Add specific method to filter Null Island from dataframe

In [91]:
def filter_nullisland_df(
    df: Optional[pd.DataFrame] = None, df_list: Optional[List[pd.DataFrame]] = None,
    col_x: str = "longitude", col_y: str = "latitude"):
    """Remove records from df inplace where both x and y coordinate are 0"""
    if df is not None:
        df_list = [df]
    if not df_list:
        raise ValueError("Please provide either df or df_list")
    for df in df_list:
        if col_x in df.columns:
            df.query(
                f'({col_x} == 0 and {col_y} == 0) == False',
                inplace=True)

High level plotting function

In [92]:
def load_plot(
    data: Path, grid: gp.GeoDataFrame, title: Optional[str] = "", inverse: Optional[bool] = None,
    filter_null_island: bool = None, 
    metric: str = "postcount_est", filename: str = None,
    chunk_size: int = CHUNK_SIZE, keep_hll: Optional[bool] = None,
    store_benchmark_data: Optional[bool] = None,
    data_list: List[Path] = None, plot: Optional[bool] = True,
    column_metric_ref: Dict[str, str] = COLUMN_METRIC_REF,
    reset_benchmark_data: Optional[bool] = None):
    """Load data, bin coordinates, estimate distinct counts (cardinality) and plot map
    
        Args:
        data: Path to read input CSV
        grid: A geopandas geodataframe with indexes x and y 
            (projected coordinates) and grid polys
        title: Title of the plot
        inverse: If True, inverse colors (black instead of white map)
        metric: target column for aggregate.

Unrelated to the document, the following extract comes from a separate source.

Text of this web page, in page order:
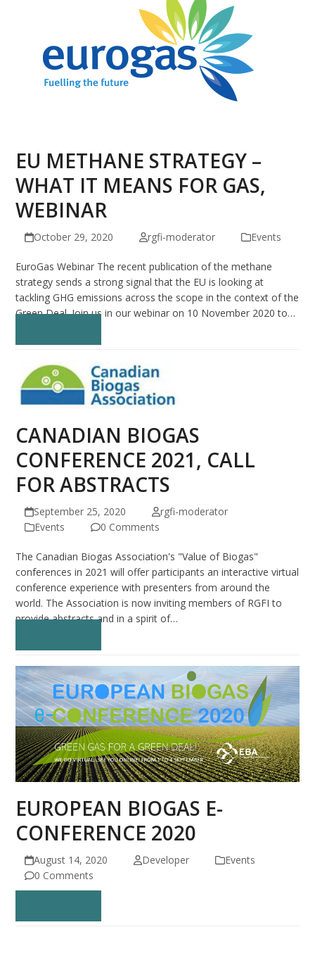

Default: postcount_est.
        filename: Provide a name to store figure as PNG. Will append 
            '_inverse.png' if inverse=True.
        chunk_size: chunk processing into x records per chunk
        keep_hll: If True, hll sets will not be removed 
            after final estimation of cardinality
        store_benchmark_data: If True, hll data will be stored to separate
            output pickle file, ending with _hll.pkl
        data_list: Optionally provide a list of data paths that will be combined.
        plot: Plot & store figure (Default = True).
        reset_benchmark_data: Optionally remove/reset hll data from previous run.
    """
    if store_benchmark_data is None:
        benchmark_data = False
    if reset_benchmark_data is None:
        reset_benchmark_data = True
    if store_benchmark_data:
        keep_hll = True
    if inverse is None:
        inverse = False
    if filter_null_island is None:
        filter_null_island = True
    if reset_benchmark_data:
        hll_col = metric.replace("_est", "_hll")
        grid.drop(columns=[hll_col], inplace=True, errors='ignore')
    usecols = ['latitude', 'longitude']
    column = column_metric_ref.get(metric)
    usecols.append(column)
    # get data from csv
    chunked_df = read_project_chunked(
        filename=data,
        usecols=usecols)
     # optionally filter null island
    if filter_null_island:
        filter_nullisland_df(df_list=chunked_df)
    # bin coordinates
    bin_chunked_coordinates(chunked_df)
    # reset metric column
    reset_metrics(grid, [metric], setzero=False)
    print("Getting cardinality per bin..")
    # union hll sets per chunk and 
    # calculate distinct counts on last iteration
    join_chunkeddf_grid(
        chunked_df=chunked_df, grid=grid,
        metric=metric, chunk_size=chunk_size,
        keep_hll=keep_hll)
    # store intermediate data
    if store_benchmark_data:
        print("Storing aggregate data as pickle..")
        grid.to_pickle(OUTPUT / f"pickles{km_size_str}" / f"{filename}.pkl")
        print("Storing benchmark hll data as pickle..")
        grid[[metric.replace("_est", "_hll"), "geometry"]].to_pickle(
            OUTPUT / f"pickles{km_size_str}" / f"{filename}_hll.pkl")
        print("Storing benchmark hll data as csv..")
        tools.export_benchmark(
            grid=grid, filename=filename,
            metric=metric, km_size_str=km_size_str, output=OUTPUT,
            column_metric_ref=column_metric_ref,
            proj_transformer_back=PROJ_TRANSFORMER_BACK)
    if plot:
        print("Plotting figure..")
        plot_figure(grid, title, inverse, metric, filename)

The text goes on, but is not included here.